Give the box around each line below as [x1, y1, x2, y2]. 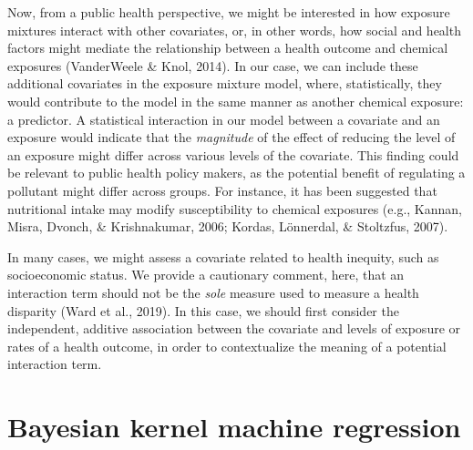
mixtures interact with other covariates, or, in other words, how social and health [7, 20, 461, 39]
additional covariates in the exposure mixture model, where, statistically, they [7, 74, 442, 93]
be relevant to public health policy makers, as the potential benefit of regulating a [7, 163, 466, 182]
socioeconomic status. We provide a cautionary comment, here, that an [7, 265, 405, 284]
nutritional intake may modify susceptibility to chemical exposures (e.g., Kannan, [7, 199, 462, 218]
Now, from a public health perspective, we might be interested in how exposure [7, 3, 450, 21]
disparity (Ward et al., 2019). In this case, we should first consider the [7, 301, 399, 320]
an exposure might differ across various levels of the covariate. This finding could [7, 145, 459, 164]
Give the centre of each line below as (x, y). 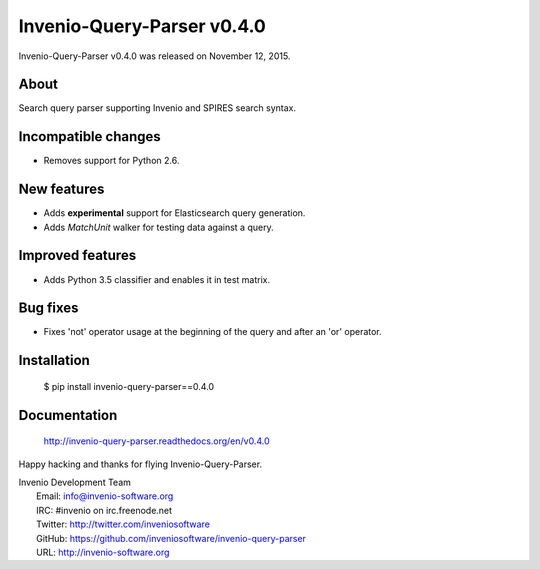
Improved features (77, 255)
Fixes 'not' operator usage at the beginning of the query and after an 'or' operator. (212, 332)
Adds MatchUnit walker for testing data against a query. (158, 227)
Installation (54, 360)
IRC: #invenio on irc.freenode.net (104, 510)
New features (61, 189)
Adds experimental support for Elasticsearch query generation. (174, 213)
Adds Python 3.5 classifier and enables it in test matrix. (156, 279)

## Work to be completed
Please write out all the entries above again exactly as they appear, skipping any images.

## Exercise answer
Give the box around each line below as [x1, y1, x2, y2]. 
mixtures interact with other covariates, or, in other words, how social and health [7, 20, 461, 39]
additional covariates in the exposure mixture model, where, statistically, they [7, 74, 442, 93]
be relevant to public health policy makers, as the potential benefit of regulating a [7, 163, 466, 182]
socioeconomic status. We provide a cautionary comment, here, that an [7, 265, 405, 284]
nutritional intake may modify susceptibility to chemical exposures (e.g., Kannan, [7, 199, 462, 218]
Now, from a public health perspective, we might be interested in how exposure [7, 3, 450, 21]
disparity (Ward et al., 2019). In this case, we should first consider the [7, 301, 399, 320]
an exposure might differ across various levels of the covariate. This finding could [7, 145, 459, 164]
Give the centre of each line below as (x, y). 
Improved features (77, 255)
Fixes 'not' operator usage at the beginning of the query and after an 'or' operator. (212, 332)
Adds MatchUnit walker for testing data against a query. (158, 227)
Installation (54, 360)
IRC: #invenio on irc.freenode.net (104, 510)
New features (61, 189)
Adds experimental support for Elasticsearch query generation. (174, 213)
Adds Python 3.5 classifier and enables it in test matrix. (156, 279)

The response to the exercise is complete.